#### [Exercise objective]
Give the listing again, word for word, and let no picture into it.

#### [Data for this task]
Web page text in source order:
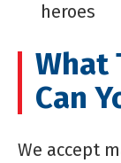
heroes
What
Can
We accept
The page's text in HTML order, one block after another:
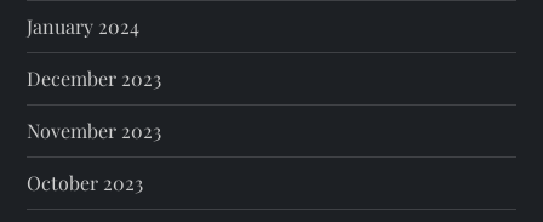
January 2024
December 2023
November 2023
October 2023
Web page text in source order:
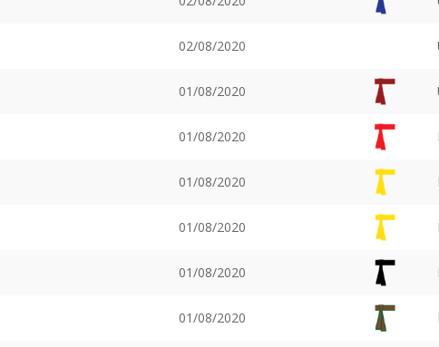
02/08/2020
01/08/2020
01/08/2020
01/08/2020
01/08/2020
01/08/2020
01/08/2020
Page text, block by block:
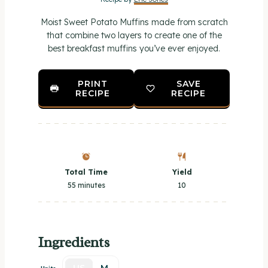
s
s
s
s
Moist Sweet Potato Muffins made from scratch
that combine two layers to create one of the
best breakfast muffins you’ve ever enjoyed.
PRINT
RECIPE
SAVE
RECIPE
Total Time
55 minutes
Yield
10
Ingredients
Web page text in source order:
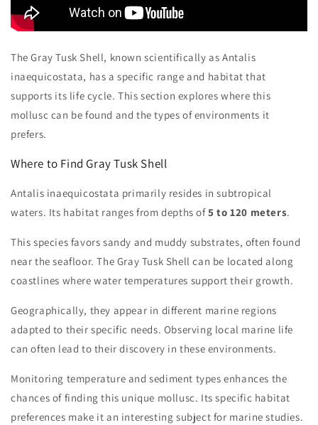
The Gray Tusk Shell, known scientifically as Antalis
inaequicostata, has a specific range and habitat that
supports its life cycle. This section explores where this
mollusc can be found and the types of environments it
prefers.
Where to Find Gray Tusk Shell
Antalis inaequicostata primarily resides in subtropical
waters. Its habitat ranges from depths of5 to 120 meters.
This species favors sandy and muddy substrates, often found
near the seafloor. The Gray Tusk Shell can be located along
coastlines where water temperatures support their growth.
Geographically, they appear in different marine regions
adapted to their specific needs. Observing local marine life
can often lead to their discovery in these environments.
Monitoring temperature and sediment types enhances the
chances of finding this unique mollusc. Its specific habitat
preferences make it an interesting subject for marine studies.
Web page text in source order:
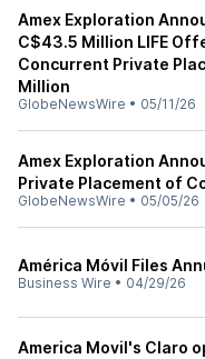
Amex Exploration
C$43.5 Million LIFE
Concurrent Private
Million
GlobeNewsWire • 05/11/26
Amex Exploration
Private Placement of
GlobeNewsWire • 05/05/26
América Móvil Files
Business Wire • 04/29/26
America Movil's Claro
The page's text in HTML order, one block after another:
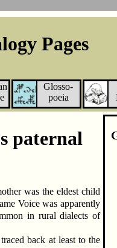
Pages
Glosso-
poeia
paternal
was the eldest child
Voice was apparently
in rural dialects of
back at least to the
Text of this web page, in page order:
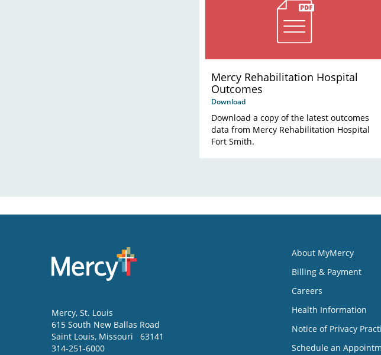
Mercy Rehabilitation Hospital
Outcomes
Download
Download a copy of the latest outcomes
data from Mercy Rehabilitation Hospital
Fort Smith.
Mercy, St. Louis
615 South New Ballas Road
Saint Louis, Missouri
63141
314-251-6000
About MyMercy
Billing & Payment
Careers
Health Information
Notice of Privacy
Schedule an
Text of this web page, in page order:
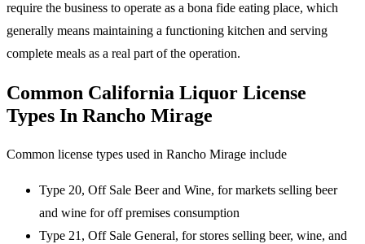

#### [Your response]
Web page text in source order:
heroes
What
Can
We accept
The page's text in HTML order, one block after another:
January 2024
December 2023
November 2023
October 2023
Web page text in source order:
02/08/2020
01/08/2020
01/08/2020
01/08/2020
01/08/2020
01/08/2020
01/08/2020
Page text, block by block:
s
s
s
s
Moist Sweet Potato Muffins made from scratch
that combine two layers to create one of the
best breakfast muffins you’ve ever enjoyed.
PRINT
RECIPE
SAVE
RECIPE
Total Time
55 minutes
Yield
10
Ingredients
Web page text in source order:
The Gray Tusk Shell, known scientifically as Antalis
inaequicostata, has a specific range and habitat that
supports its life cycle. This section explores where this
mollusc can be found and the types of environments it
prefers.
Where to Find Gray Tusk Shell
Antalis inaequicostata primarily resides in subtropical
waters. Its habitat ranges from depths of5 to 120 meters.
This species favors sandy and muddy substrates, often found
near the seafloor. The Gray Tusk Shell can be located along
coastlines where water temperatures support their growth.
Geographically, they appear in different marine regions
adapted to their specific needs. Observing local marine life
can often lead to their discovery in these environments.
Monitoring temperature and sediment types enhances the
chances of finding this unique mollusc. Its specific habitat
preferences make it an interesting subject for marine studies.
Web page text in source order:
Amex Exploration
C$43.5 Million LIFE
Concurrent Private
Million
GlobeNewsWire • 05/11/26
Amex Exploration
Private Placement of
GlobeNewsWire • 05/05/26
América Móvil Files
Business Wire • 04/29/26
America Movil's Claro
The page's text in HTML order, one block after another:
Pages
Glosso-
poeia
paternal
was the eldest child
Voice was apparently
in rural dialects of
back at least to the
Text of this web page, in page order:
Mercy Rehabilitation Hospital
Outcomes
Download
Download a copy of the latest outcomes
data from Mercy Rehabilitation Hospital
Fort Smith.
Mercy, St. Louis
615 South New Ballas Road
Saint Louis, Missouri
63141
314-251-6000
About MyMercy
Billing & Payment
Careers
Health Information
Notice of Privacy
Schedule an
Text of this web page, in page order:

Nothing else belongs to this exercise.